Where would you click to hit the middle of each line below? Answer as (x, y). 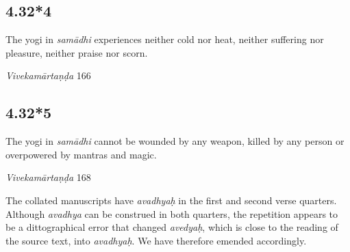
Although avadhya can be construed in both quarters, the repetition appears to (172, 213)
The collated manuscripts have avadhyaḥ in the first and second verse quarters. (171, 200)
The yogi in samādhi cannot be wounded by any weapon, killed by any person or (175, 141)
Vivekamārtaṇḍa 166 (48, 75)
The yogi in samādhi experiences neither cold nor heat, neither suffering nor (165, 39)
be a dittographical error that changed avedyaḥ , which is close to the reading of (172, 227)
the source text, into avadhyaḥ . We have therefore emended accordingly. (156, 240)
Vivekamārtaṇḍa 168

========

* [REQUIRED ACTION] The lines to copy are those in the listing that contain the word "avadhyaḥ".

* [EXERCISE OUTPUT]
The collated manuscripts have avadhyaḥ in the first and second verse quarters. (171, 200)
the source text, into avadhyaḥ . We have therefore emended accordingly. (156, 240)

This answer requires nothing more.